Does anyone know if these guys still have their shop in Enniskillen? I went down 2 years ago to get a load of detailing stuff and they were very helpful and even made me a cuppa after I drove down from Belfast. I will be down in that area in a couple of weeks and was going to call in and get some more stuff off them.


----------



## Adrian Convery (May 27, 2010)

That was Ronnie, now Orchard, he now has his own range of gear and is getting great reviews with it! Having used a couple there recently they are as good as the reviews they are getting!


----------



## Ronnie (Nov 15, 2006)

Cheers Adrian!!

Yes I bought over Reflection Perfection and have it is stock at our unit in Portadown.
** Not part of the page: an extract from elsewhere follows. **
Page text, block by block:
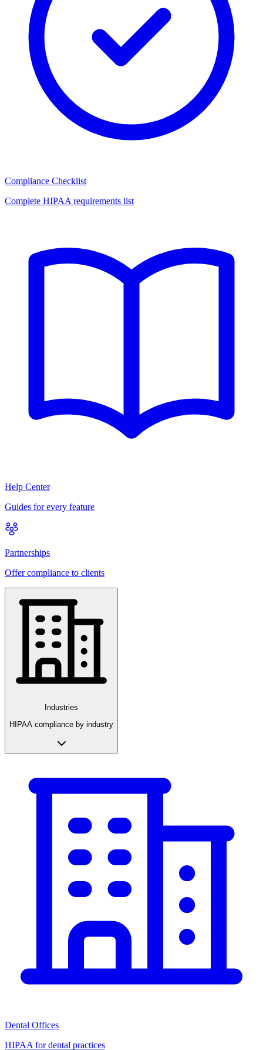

I also have Orchard Autocare which is my own brand. We are based just outside Portadown so its a bit closer to you as well!!


----------



## Stewerty (Jan 11, 2010)

Ronnie said:


> Cheers Adrian!!
> 
> Yes I bought over Reflection Perfection and have it is stock at our unit in Portadown. I also have Orchard Autocare which is my own brand. We are based just outside Portadown so its a bit closer to you as well!!


Cheers, just need a couple of pads, compounds, snow foam etc. I prefer buying from a shop instead of buying online.


----------



## Ronnie (Nov 15, 2006)

There is also Procar in Carryduff as well..


----------